Samuel Webbe's (the elder; b. London, England, 1740; d. London, 1816) father died soon after Samuel was born without providing financial security for the family. Thus Webbe received little education and was apprenticed to a cabinet­maker at the age of eleven. However, he was determined to study and taught himself Latin, Greek, Hebrew, French, German, and Italian while working on his apprentice­ship. He also worked as a music copyist and received musical training from Carl Barbant, organist at the Bavarian Embassy.
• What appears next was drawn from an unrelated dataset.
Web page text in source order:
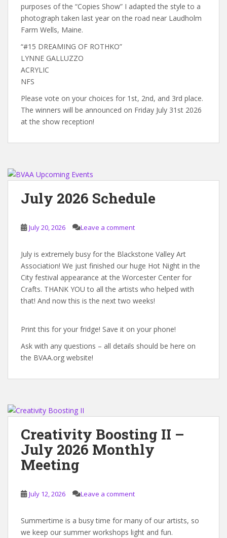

Restricted at this time in England, Roman Catholic worship was freely permitted in the foreign embassies. Because Webbe was Roman Catholic, he became organist at the Portuguese Chapel and later at the Sardinian and Spanish chapels in their respective embassies. He wrote much music for Roman Catholic services and composed hymn tunes, motets, and madrigals. Webbe is considered an outstanding composer of glees and catches, as is evident in his nine published collections of these smaller choral works. He also published A Collection of Sacred Music (c. 1790), A Collection of Masses for Small Choirs (1792), and, with his son Samuel (the younger), Antiphons in Six Books of Anthems (1818).
 
Craig S. Lang (b. Hastings, New Zealand, 1891; d. London, England, 1971), who wrote the descant, was educated at Clifton College, Bristol, England, and earned his D.Mus. at the Royal College of Music in London. Throughout his life he was an organist and a music educator as well as a composer of organ, piano, and choral works. Lang was also music editor of The Public School Hymn Book (1949). He named many of his hymn tunes after Cornish villages.